=== Begin Enclosure ===
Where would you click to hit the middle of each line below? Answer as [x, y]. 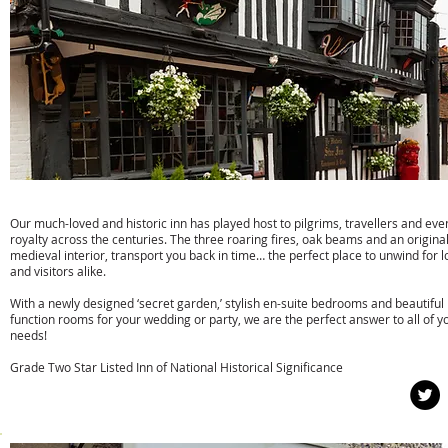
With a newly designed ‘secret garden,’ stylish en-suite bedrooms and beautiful [227, 303]
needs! [28, 335]
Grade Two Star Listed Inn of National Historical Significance [176, 367]
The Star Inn [62, 199]
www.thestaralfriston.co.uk [124, 394]
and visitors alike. [58, 271]
=== End Enclosure ===
◆ **Your instructions**: Would you return, unchanged, the lines from the one containing "With a newly" through the end of the entries?

◆ **Solution to this exercise**:
With a newly designed ‘secret garden,’ stylish en-suite bedrooms and beautiful [227, 303]
needs! [28, 335]
Grade Two Star Listed Inn of National Historical Significance [176, 367]
The Star Inn [62, 199]
www.thestaralfriston.co.uk [124, 394]
and visitors alike. [58, 271]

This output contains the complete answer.